Orgazmo premiered at the Toronto International Film Festival in 1997 and was given the MPAA's strictest rating of NC-17, leading to it having a very limited theatrical release in the US. Which is understandable considering that it's definitely the most out-there project the duo have ever worked on. Orgazmo also serves as one of the first example of Trey Parker's obsession with Mormons, the main character a mormon missionary, future episodes of South Park would focus on the religion and most famous of all, the Tony-winning musical, The Book of Mormon, which Parker and Stone wrote with songwriter, Robert Lopez. While some may see it as crude, tasteless, and offensive, Orgazmo truly is one of the most original films I have ever seen, and I've got to give them props for that. Despite also being hit with negative critical reviews, the movie has actually evolved into much more of a cult classic than Baseketball and still has a legion of loyal fans who love its insane premise and comedy, myself included.

But this is not the end of Parker and Stone's weird cinematic journey. We are now brought to their first feature length film, the black comedy western: Cannibal! The Musical.

It is literally impossible to find an HD copy of Cannibal! The Musical. It's an incredibly low budget film that Parker and Stone worked on while studying at CU Boulder. Released in 1993, the film is loosely based on the prospector, Alfred Packer who confessed to committing cannibalism in 1874 after a failed expedition through the San Juan Mountains of Colorado. Packer is played by Trey Parker while Matt Stone stars as fellow prospector, James Humphrey. Think of it as the Donner Party musical. Needless to say, the film was extremely low budget but that also adds to its charm, it has been adapted into several stage productions including Off-Broadway.

Cannibal! The Musical is probably the most personal of Parker and Stone's work. It's proof of just how much they can do with a pen, paper, and next to no budget. At the time, the legendary comedic duo were just kids in college with big dreams, it's a testament to their talent and it's hard not to get inspired by a story like that. The first iteration of the film came from a college assignment where Parker and Stone had to make a three minute long trailer and was partially inspired by Parker's resentment for his ex-fiancée, Liane, after finding out she cheated on him not long before their wedding. This was the inspiration for the disloyal horse in the film being named, Liane, who initially started as Packer's closest companion. See what I mean by personal?

Like the title suggests, the film is a musical, containing songs like "Let's Build a Snowman," "When I was On Top of You" and the thrice reprised: "Schpadoinkle." Like all of Parker and Stone's work, its strength comes from its refusal to be taken seriously. I mean, all of the Native Americans in the film are played by Japanese people. Out of all the films that have been discussed so far, Cannibal! The Musical has by far the largest following and is the most deserving of the title: "cult classic."

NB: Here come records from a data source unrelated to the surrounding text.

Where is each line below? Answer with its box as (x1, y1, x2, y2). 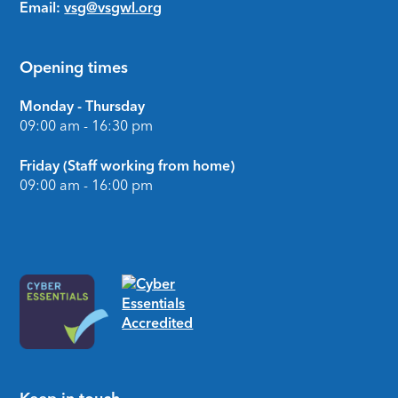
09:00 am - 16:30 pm (20, 117, 154, 135)
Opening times (20, 57, 129, 77)
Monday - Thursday (20, 98, 146, 115)
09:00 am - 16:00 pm (20, 176, 154, 194)
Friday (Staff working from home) (20, 156, 235, 174)
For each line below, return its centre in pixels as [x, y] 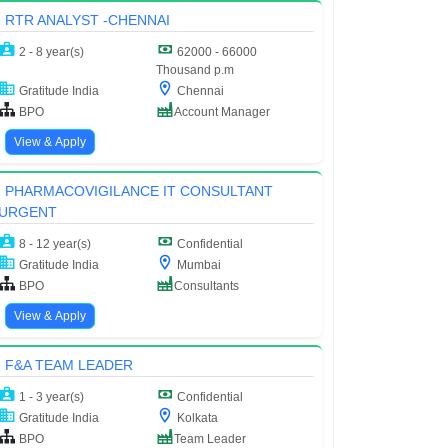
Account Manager [222, 111]
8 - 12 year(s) [54, 243]
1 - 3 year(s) [50, 396]
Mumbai [197, 264]
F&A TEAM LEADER [68, 364]
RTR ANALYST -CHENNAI [87, 19]
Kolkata [196, 417]
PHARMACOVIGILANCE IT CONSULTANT [138, 190]
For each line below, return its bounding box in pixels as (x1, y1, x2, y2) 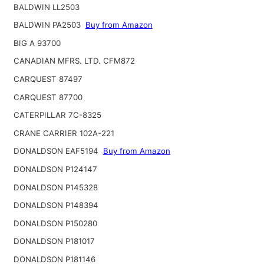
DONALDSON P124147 (13, 164, 97, 174)
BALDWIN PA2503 (13, 20, 83, 30)
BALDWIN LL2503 (13, 2, 80, 12)
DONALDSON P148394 (13, 200, 98, 210)
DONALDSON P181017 (13, 236, 95, 246)
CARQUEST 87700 (13, 92, 82, 102)
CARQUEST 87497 (13, 74, 82, 84)
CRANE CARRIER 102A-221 (13, 128, 114, 138)
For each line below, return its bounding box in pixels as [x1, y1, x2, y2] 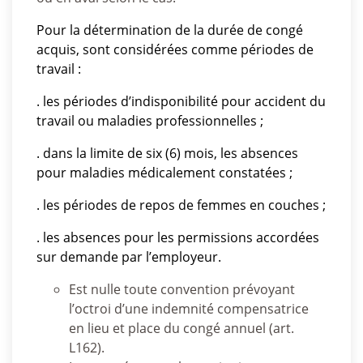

In the 31 years since Cannibal! The Musical, Trey Parker and Matt Stone have starred in various other films, created a Tony-winning musical, and produced over three hundred episodes of South Park, one of the most successful shows in history. By examining these films, seeing where they got started, and how they slowly evolved into arguably the most successful comedy duo in Hollywood, I have gained a real, deep appreciation for their hard work and persistence. Going from two random guys from rural Colorado to the icons they are now, it's hard not to get inspired. It's proof that success is bound to come to those who are passionate and sure of what they want to do in life, and as a current college film student, that's just what I needed to see.

Thanks for reading, I hope you have a Schpadoinkle day!